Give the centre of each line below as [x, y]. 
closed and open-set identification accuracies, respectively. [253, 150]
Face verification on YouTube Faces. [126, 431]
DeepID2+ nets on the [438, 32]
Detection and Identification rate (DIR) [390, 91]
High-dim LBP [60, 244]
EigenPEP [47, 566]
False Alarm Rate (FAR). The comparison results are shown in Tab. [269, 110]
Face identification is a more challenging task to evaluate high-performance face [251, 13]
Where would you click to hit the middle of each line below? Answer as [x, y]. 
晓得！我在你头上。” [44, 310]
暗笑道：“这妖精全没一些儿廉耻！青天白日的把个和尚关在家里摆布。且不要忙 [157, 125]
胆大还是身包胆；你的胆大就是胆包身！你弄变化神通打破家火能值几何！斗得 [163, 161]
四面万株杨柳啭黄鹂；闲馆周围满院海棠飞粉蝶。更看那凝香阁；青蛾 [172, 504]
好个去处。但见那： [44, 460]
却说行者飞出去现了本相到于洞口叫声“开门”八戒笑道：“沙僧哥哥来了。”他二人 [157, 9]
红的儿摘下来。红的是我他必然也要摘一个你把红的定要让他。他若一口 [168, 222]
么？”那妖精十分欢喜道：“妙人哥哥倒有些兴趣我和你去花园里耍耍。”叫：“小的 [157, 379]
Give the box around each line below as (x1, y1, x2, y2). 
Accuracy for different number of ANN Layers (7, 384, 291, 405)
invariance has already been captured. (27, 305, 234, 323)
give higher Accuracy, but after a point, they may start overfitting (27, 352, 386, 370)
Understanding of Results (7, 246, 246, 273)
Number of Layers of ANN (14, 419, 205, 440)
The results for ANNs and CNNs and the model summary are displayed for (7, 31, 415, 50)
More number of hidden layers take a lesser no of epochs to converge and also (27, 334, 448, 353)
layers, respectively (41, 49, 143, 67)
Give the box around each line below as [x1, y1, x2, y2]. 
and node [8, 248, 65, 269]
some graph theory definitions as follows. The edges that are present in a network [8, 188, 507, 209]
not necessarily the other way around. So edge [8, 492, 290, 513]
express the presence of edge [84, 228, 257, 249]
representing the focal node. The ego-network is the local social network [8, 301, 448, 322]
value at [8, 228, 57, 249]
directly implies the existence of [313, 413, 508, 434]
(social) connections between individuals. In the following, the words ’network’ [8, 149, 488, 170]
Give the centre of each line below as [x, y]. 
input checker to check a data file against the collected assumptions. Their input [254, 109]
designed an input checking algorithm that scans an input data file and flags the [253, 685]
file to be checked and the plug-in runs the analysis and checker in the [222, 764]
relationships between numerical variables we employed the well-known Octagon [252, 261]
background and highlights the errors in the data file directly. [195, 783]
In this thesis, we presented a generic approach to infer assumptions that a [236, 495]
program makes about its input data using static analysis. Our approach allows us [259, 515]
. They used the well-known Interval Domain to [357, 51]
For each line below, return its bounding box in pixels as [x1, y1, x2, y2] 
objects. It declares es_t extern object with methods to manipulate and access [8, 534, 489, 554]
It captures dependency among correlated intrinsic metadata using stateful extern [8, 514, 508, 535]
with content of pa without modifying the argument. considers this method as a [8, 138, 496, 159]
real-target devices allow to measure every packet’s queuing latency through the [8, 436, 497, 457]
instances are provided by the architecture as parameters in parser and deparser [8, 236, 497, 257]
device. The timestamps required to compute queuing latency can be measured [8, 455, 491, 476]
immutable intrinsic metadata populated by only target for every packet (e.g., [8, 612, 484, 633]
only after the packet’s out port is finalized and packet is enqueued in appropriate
----------
**What to work on**
Report every line of the entries that carries the word "between".

**Task solution**
(social) connections between individuals. In the following, the words ’network’ [8, 149, 488, 170]
relationships between numerical variables we employed the well-known Octagon [252, 261]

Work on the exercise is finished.